How holiday parks are harnessing play

27/6/18

How to create play spaces that keep visitors returning time and again.

Ben Harbottle, Sales Director at Timberplay gives holiday park operators a few tips for designing effective play areas.

All play areas are not created equally. There is a commonly held misconception that the more pieces of kit you have, the better the play area. As advocates of a holistic approach to children’s play, Timberplay believe there are many other considerations aside for Holiday Park owners to think about if they want to create play areas that promote social play, help boost visitor numbers and encourage repeat bookings.

Surfacing

Play surfacing can take a hefty chunk of the budget for any play area, but it can often deliver nothing in terms of play value.

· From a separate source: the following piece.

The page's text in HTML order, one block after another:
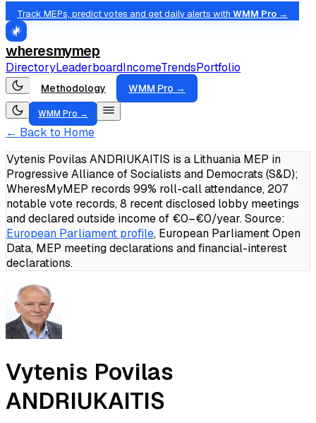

Wet pour and rubber mulch are often the go to surfaces as they are widely believed to be maintenance free and durable as well as satisfying the need to provide a safe and soft surface to prevent accidents. However, they are not as weather proof as they may seem, frost reduces the impact absorbency, wet weather can cause the surface to be slippy and they are also prone to developing mossy patches. Moreover, it only takes one determined child and a stick to compromise the integrity of the material enabling children to chip and kick away at the surface.

At Timberplay we always promote the use of loose fill surfacing, wood chip, pea gravel and sand being ideal. Not only do they fulfil the requirements for impact absorbency, they also deliver masses of play value. If you can get your surface to contribute to the play value within the site it will reduce the demand on the products. Sand, in particular, is an endlessly engaging playable resource, entertaining many children at any one time who naturally play together to dig and transport the sand. This is enhanced further if one of the playground products is a sand play piece, for example a Building Site, or Sand Transportation System. There is also the option of adding cost effective play resources, buckets, spaces or sieves.

The play value within sand will also increase manifold if the play area also includes an element of waterplay, this could be as small as a standard Playground Pump, or even a tap.

Of course sand will require some maintenance, some brushing up, and topping up at regular intervals, but we believe it is worth it for the undeniable play value it releases.

Landscaping

Playful landscaping not only goes to create a pleasant environment for play, but certain features present excellent opportunities for play. Mounds and tunnels are both features which delight children across a surprisingly wide age range. Some play spaces make very good use of logs and plank bridges which can span the mounds.

Hardy long grasses and sensory planting can also add character and playability to a space, allowing opportunity for swishing and hiding, and adding colour and aroma.

To theme or not to theme

Many visitor attractions and holiday parks now make the decision to theme their play space. Whereas this can seem like a great idea for adding character to a play space it can often take a significant amount of the budget and not deliver much play value in return. Play value is all about the unique play experiences a child can have with each play element or feature. Themed pieces often fulfil the requirement of looking great, sometimes delivering great excitement to parents and children alike, but however they do not provide the same level of play experience, are likely to stimulate children for less time than more open ended play offerings. In principle theming could be great, but ensure that it is not to the detriment of the play value within a site.

Is bespoke the answer?

Bespoke play pieces can look great and give a play space a unique identity. However bespoke is likely to be expensive, the investment going into creating a one off, rather than using a play product that has a proven track record in engaging and stimulating children. The challenges within a bespoke piece may not match those of a stock product, but the real headache for managers and operators can be when it comes to repairs and maintenance. All play products will require maintenance and repairs from time to time, but trying to source the correct piece of timber to replace a specific beam in a bespoke piece can be very problematic, sometimes rendering the product out of action until the elusive piece is located. Timberplay specifically has over 700 products within their catalogue, a wide enough range to create unique combinations for any space – but with the confidence that all products are created with the child at the heart of the design.